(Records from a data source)
● ● ● ● ● ● ●

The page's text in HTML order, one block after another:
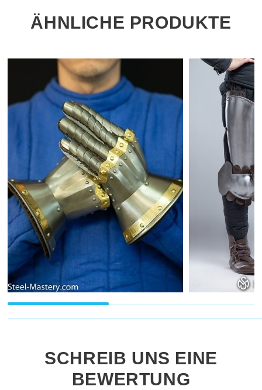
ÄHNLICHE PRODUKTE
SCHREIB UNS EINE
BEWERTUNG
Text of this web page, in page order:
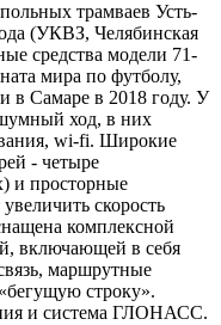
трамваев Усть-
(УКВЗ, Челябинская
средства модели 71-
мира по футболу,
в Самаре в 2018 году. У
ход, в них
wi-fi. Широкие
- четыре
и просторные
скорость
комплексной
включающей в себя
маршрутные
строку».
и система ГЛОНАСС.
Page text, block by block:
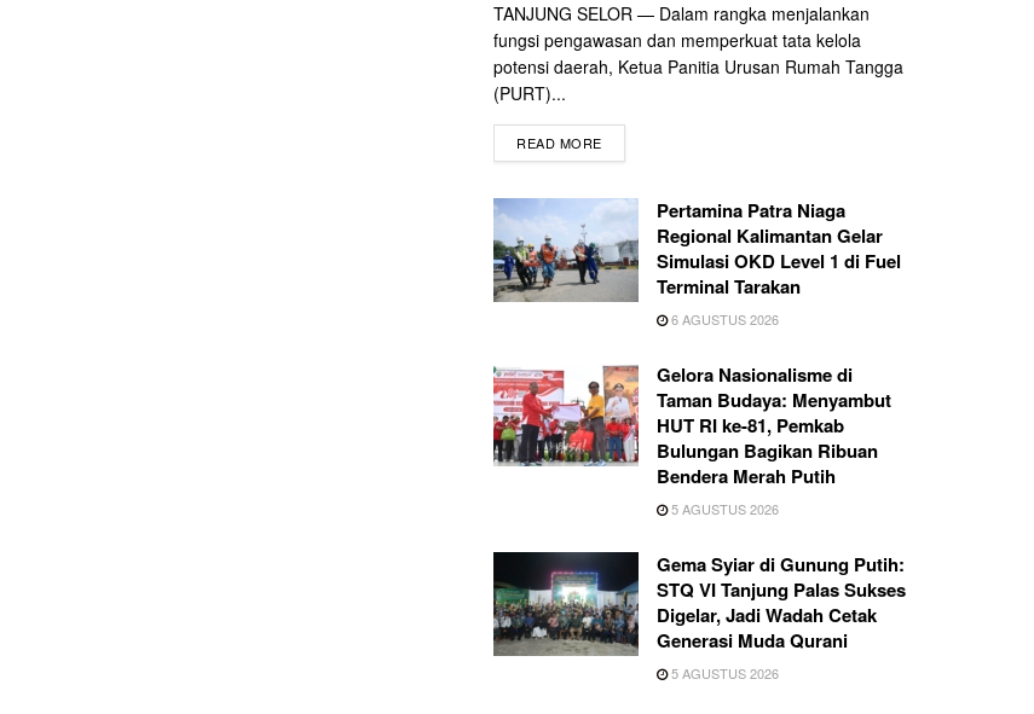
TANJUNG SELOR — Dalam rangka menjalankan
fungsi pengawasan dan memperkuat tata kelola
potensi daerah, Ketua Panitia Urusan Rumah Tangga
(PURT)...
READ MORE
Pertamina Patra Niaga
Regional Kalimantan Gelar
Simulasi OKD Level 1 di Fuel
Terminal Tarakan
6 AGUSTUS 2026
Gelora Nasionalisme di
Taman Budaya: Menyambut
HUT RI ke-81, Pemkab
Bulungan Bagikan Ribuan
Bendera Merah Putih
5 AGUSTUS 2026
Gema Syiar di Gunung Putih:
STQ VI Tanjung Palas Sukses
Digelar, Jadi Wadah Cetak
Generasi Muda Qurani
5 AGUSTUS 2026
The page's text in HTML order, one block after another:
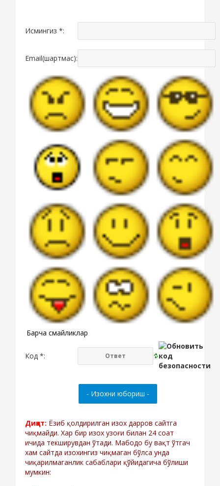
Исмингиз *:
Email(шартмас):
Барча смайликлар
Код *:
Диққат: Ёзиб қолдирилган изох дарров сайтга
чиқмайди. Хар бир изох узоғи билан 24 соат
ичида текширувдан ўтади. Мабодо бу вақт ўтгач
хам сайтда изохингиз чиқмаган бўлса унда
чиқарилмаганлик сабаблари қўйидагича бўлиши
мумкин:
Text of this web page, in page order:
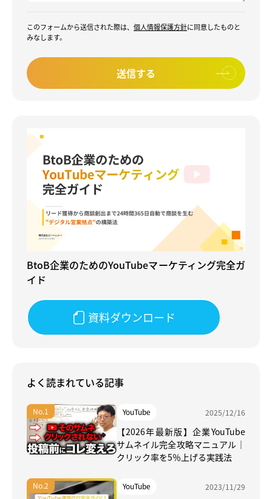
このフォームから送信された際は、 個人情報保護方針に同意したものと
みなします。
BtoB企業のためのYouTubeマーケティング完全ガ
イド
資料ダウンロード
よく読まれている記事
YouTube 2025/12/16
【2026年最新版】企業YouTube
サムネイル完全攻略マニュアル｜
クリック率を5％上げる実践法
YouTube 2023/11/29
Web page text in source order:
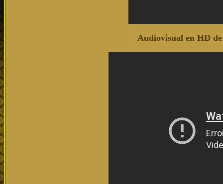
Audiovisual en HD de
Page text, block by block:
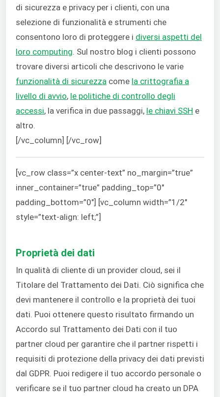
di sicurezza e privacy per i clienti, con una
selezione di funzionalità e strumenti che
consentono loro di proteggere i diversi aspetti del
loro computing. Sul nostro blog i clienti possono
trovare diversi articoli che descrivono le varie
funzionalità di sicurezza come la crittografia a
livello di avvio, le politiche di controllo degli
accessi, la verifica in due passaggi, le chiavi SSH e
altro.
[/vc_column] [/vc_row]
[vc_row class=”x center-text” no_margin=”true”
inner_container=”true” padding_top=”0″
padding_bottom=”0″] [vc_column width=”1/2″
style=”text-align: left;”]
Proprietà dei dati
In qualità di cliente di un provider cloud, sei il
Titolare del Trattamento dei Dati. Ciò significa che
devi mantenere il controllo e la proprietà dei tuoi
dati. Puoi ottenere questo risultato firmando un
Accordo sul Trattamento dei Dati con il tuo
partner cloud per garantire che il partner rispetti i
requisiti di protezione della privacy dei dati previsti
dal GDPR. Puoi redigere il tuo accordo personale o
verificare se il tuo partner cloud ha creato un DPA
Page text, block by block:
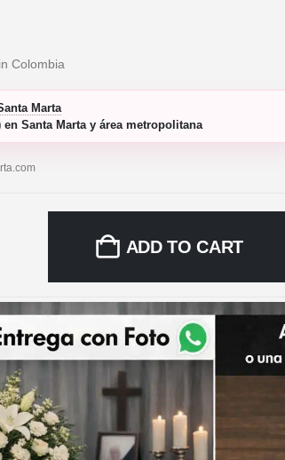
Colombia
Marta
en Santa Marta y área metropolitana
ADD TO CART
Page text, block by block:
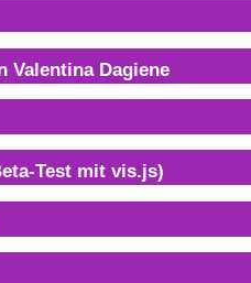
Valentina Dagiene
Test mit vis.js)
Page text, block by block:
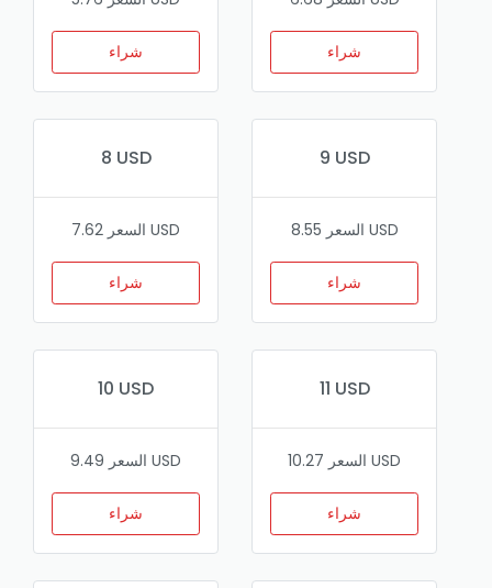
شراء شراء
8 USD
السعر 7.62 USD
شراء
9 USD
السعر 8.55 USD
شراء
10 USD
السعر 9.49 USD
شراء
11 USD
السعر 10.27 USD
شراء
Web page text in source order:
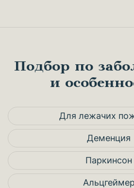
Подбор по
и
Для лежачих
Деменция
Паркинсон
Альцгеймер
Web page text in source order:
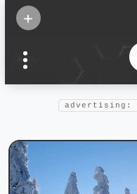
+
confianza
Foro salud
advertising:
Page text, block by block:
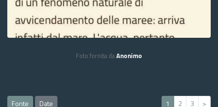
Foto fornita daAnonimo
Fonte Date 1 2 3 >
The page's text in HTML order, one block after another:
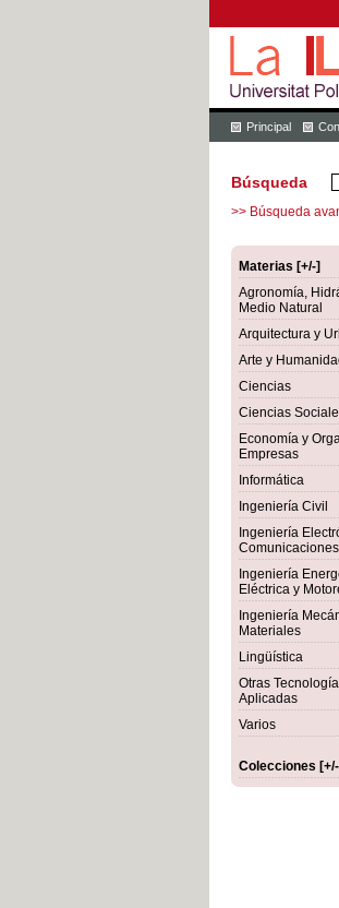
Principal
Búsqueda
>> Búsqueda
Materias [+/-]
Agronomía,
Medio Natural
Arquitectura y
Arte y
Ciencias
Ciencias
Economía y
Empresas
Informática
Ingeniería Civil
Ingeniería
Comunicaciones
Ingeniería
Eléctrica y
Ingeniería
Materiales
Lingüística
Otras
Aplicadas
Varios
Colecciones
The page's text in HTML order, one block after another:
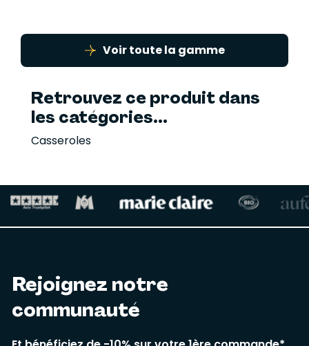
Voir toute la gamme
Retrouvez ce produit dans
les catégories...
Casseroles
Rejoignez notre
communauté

● ● ● ● ● ● ●

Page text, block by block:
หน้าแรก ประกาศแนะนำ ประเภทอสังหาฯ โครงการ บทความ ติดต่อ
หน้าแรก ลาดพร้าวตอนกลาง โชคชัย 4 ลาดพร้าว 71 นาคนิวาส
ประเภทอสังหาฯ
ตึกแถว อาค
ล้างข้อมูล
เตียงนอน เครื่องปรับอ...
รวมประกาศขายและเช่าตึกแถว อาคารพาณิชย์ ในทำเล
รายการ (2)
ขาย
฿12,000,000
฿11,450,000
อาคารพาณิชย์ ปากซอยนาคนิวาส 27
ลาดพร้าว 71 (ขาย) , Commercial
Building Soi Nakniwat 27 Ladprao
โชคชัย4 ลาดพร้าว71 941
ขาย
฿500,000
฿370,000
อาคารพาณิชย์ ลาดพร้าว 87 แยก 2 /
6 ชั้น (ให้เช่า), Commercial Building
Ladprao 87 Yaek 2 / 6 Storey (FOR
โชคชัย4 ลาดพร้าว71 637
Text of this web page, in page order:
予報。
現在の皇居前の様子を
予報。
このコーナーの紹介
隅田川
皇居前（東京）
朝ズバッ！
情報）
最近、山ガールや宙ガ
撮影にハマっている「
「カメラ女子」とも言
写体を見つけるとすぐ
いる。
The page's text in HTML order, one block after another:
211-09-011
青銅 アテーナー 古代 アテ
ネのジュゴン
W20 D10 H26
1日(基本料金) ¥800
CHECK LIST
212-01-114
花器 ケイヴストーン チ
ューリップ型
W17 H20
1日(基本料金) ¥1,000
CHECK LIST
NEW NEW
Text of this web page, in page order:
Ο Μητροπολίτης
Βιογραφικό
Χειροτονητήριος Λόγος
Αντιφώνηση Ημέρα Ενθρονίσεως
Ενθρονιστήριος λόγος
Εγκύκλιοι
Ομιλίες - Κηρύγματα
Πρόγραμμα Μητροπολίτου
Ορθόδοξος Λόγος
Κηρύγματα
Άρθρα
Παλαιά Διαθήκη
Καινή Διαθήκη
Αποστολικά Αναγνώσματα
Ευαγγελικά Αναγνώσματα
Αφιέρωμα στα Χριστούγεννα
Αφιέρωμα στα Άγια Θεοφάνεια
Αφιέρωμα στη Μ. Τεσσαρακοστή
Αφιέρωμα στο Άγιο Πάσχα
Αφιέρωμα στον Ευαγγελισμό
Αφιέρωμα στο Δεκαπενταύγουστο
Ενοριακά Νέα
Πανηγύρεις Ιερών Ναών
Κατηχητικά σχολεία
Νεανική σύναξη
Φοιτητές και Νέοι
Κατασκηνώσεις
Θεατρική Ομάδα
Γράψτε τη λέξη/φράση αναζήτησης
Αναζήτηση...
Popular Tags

● ● ● ● ● ● ●

The problem:
Output, from the data above, the lines from the line with "青銅 アテーナー 古代 アテ" to the line with "Αναζήτηση..." exactly as they stand, both ends included and nothing else.

Your solution:
青銅 アテーナー 古代 アテ
ネのジュゴン
W20 D10 H26
1日(基本料金) ¥800
CHECK LIST
212-01-114
花器 ケイヴストーン チ
ューリップ型
W17 H20
1日(基本料金) ¥1,000
CHECK LIST
NEW NEW
Text of this web page, in page order:
Ο Μητροπολίτης
Βιογραφικό
Χειροτονητήριος Λόγος
Αντιφώνηση Ημέρα Ενθρονίσεως
Ενθρονιστήριος λόγος
Εγκύκλιοι
Ομιλίες - Κηρύγματα
Πρόγραμμα Μητροπολίτου
Ορθόδοξος Λόγος
Κηρύγματα
Άρθρα
Παλαιά Διαθήκη
Καινή Διαθήκη
Αποστολικά Αναγνώσματα
Ευαγγελικά Αναγνώσματα
Αφιέρωμα στα Χριστούγεννα
Αφιέρωμα στα Άγια Θεοφάνεια
Αφιέρωμα στη Μ. Τεσσαρακοστή
Αφιέρωμα στο Άγιο Πάσχα
Αφιέρωμα στον Ευαγγελισμό
Αφιέρωμα στο Δεκαπενταύγουστο
Ενοριακά Νέα
Πανηγύρεις Ιερών Ναών
Κατηχητικά σχολεία
Νεανική σύναξη
Φοιτητές και Νέοι
Κατασκηνώσεις
Θεατρική Ομάδα
Γράψτε τη λέξη/φράση αναζήτησης
Αναζήτηση...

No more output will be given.